:: Data to examine ::

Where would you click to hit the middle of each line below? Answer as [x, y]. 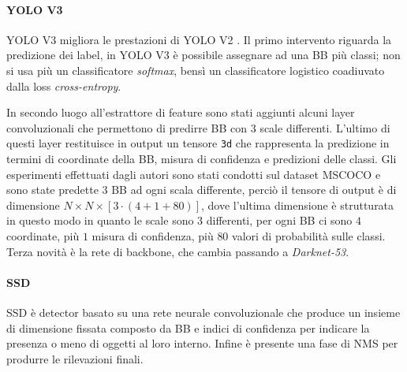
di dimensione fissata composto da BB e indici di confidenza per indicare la [188, 327]
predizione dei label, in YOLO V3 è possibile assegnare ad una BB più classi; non [203, 55]
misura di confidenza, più [153, 235]
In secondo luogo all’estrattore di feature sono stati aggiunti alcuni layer [181, 112]
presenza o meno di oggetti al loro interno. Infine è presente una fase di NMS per [202, 343]
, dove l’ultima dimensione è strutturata [297, 205]
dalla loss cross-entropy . [64, 86]
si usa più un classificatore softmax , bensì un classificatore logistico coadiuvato [196, 70]
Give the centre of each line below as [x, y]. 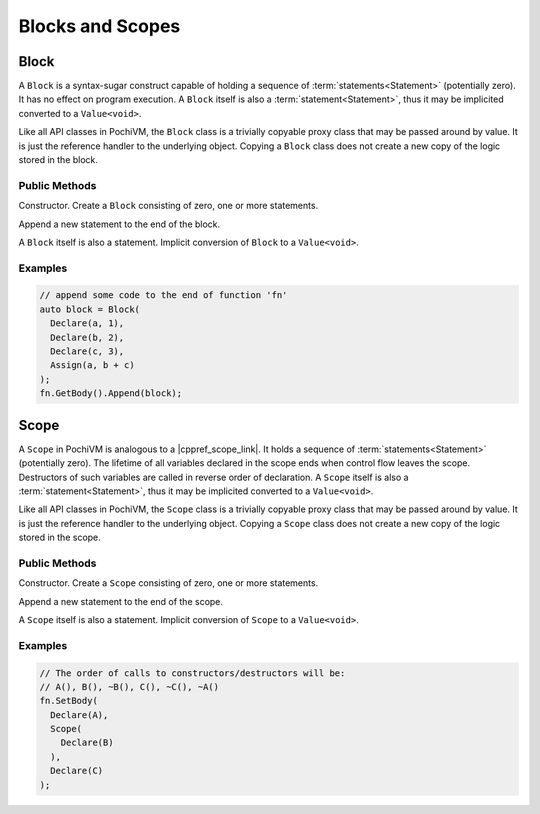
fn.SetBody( [69, 701]
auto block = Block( [89, 309]
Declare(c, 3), [87, 351]
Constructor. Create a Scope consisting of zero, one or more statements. [168, 583]
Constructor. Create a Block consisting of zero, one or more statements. [168, 206]
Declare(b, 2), [87, 337]
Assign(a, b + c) [92, 365]
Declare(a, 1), [87, 323]

:::

From the first record above to the last, output each one exactly and omit the pictures.

■ Result
Where would you click to hit the middle of each line below? Answer as [x, y]. 
di dimensione fissata composto da BB e indici di confidenza per indicare la [188, 327]
predizione dei label, in YOLO V3 è possibile assegnare ad una BB più classi; non [203, 55]
misura di confidenza, più [153, 235]
In secondo luogo all’estrattore di feature sono stati aggiunti alcuni layer [181, 112]
presenza o meno di oggetti al loro interno. Infine è presente una fase di NMS per [202, 343]
, dove l’ultima dimensione è strutturata [297, 205]
dalla loss cross-entropy . [64, 86]
si usa più un classificatore softmax , bensì un classificatore logistico coadiuvato [196, 70]
Give the centre of each line below as [x, y]. 
fn.SetBody( [69, 701]
auto block = Block( [89, 309]
Declare(c, 3), [87, 351]
Constructor. Create a Scope consisting of zero, one or more statements. [168, 583]
Constructor. Create a Block consisting of zero, one or more statements. [168, 206]
Declare(b, 2), [87, 337]
Assign(a, b + c) [92, 365]
Declare(a, 1), [87, 323]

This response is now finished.